Steve: “We always thought that Pyromania, for it’s time, was a very well recorded rock album. But dynamically there’s nothing there, compared to what we’re doing now. We were very conscious not to make ‘Pyromania II’. We always try to do something slightly different with every album, and for this one we had a sort of standing joke between us – which we actually carried out – which was that at any particular time we never played the same chord. There’s always two different guitar parts going off at the same time, which don’t necessarily make any sense in the backing track unless you hear both of them together.”
I show them a copy of a Def Leppard Beatroute from some while back and ask if much has changed.
Phil: “Cor, bloody ‘ell! It’s totally different. You can scrap that! I’m now using Jackson guitars, new Sony transmitters, which have no noise at all, unlike the Nadys, Randall amplification and TC electronics for having lots of different pre-sets.”
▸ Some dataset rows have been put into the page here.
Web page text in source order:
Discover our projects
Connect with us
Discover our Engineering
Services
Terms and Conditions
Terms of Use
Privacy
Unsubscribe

Steve: “I endorse Gibson, who went through a really bad phase, but I think they’re coming back. They’ve just done me some that are really good – even updating the wiring and things for me – so I’m happy with Gibson now. Backline is pretty identical to Phil’s.”
Producer ‘problems’ and accidents were obviously major factors in the ‘why three years?’ saga. But ask the two guitarists about their method of putting down tracks – the bit by bit construction or the all in the studio together, ‘live’ approach – and it’s surprising they’re still not on the backing tracks.
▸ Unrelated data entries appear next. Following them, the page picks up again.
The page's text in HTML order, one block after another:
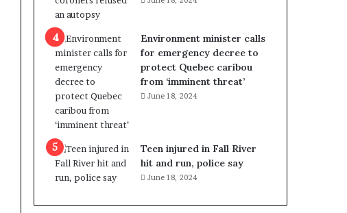
l
s
P
l
a
n
b
e
n
e
f
i
t
c
Environment minister calls
for emergency decree to
protect Quebec caribou
from ‘imminent threat’
June 18, 2024
Teen injured in Fall River
hit and run, police say
June 18, 2024
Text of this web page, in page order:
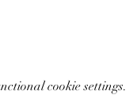
cookie settings.
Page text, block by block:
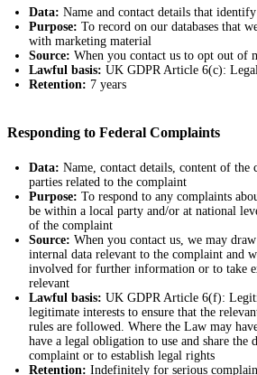
Data: Name and contact details that
Purpose: To record on our databases that
with marketing material
Source: When you contact us to opt out of
Lawful basis: UK GDPR Article 6(c):
Retention: 7 years
Responding to Federal Complaints
Data: Name, contact details, content of
parties related to the complaint
Purpose: To respond to any complaints
be within a local party and/or at national
of the complaint
Source: When you contact us, we may
internal data relevant to the complaint and
involved for further information or to take
relevant
Lawful basis: UK GDPR Article 6(f):
legitimate interests to ensure that the
rules are followed. Where the Law may
have a legal obligation to use and share the
complaint or to establish legal rights
Retention: Indefinitely for serious

Phil: “None of us play together. We get a drum click track down to play to and do the guitars next. It may not sound like it but we do so many guitars. Some of the stuff on there has chords where we recorded each string individually to get the fullness. We spend a lot of time on guitars.”
Steve: “There are certain notes that you might want to hit in a chord that might be musically what you want, but you get modulation – like if you hit a C# and a G. We might put a track of that down anyway, but then, as Phil said, we’ll play every individual note of that chord perfectly in time, to get the clarity. And we might do that eight times each. Yes, it takes a lot of time! And it’s very hard to get it not to sound like it’s been done that way. So we do it that way, over the click track, then do backing vocals… and the bass last. And by then, if we could get enough dynamics playing just to a click track, with no cymbals or anything, then we knew that when we put the drums and cymbals on it was really going to elevate it. But who knows how we’ll do the next one. We may do the fifth album ‘live’, with everyone playing together and everything going straight down onto tape.”
Phil: “We’ll probably do something of a combination. Whatever suits; if it’s a rock track we’ll record it as a rock band; if it’s something more involved we’ll probably do it this way. It’s not the way that we always record, it’s just the way that we chose to do this album.”
The way things stand at the moment, Def Leppard are preparing to go off on a tour that will keep them away for more than eighteen months once they get started. After the amount of time they’ve been stuck in studios it’s going to be like coming out of prison. Perhaps surprisingly the Hysteria experience hasn’t put them off poking their heads into a recording studio ever again.
Phil: “We’ve started writing for the next one already. It’s one of the things we’ve learned. You have got to start now. If we had some time, we’d start recording it now.”
Steve: “An idea we’re toying with now is that if we get four or five days off anywhere while we’re on tour, and we have a song ready, we’ll go into a studio and put it down. We might even have five or six tracks finished by the end of the tour!”
I was thinking of asking whether, in that case, they’ll only need 18 months in the studio to do the rest of the next album, but I thought better of it.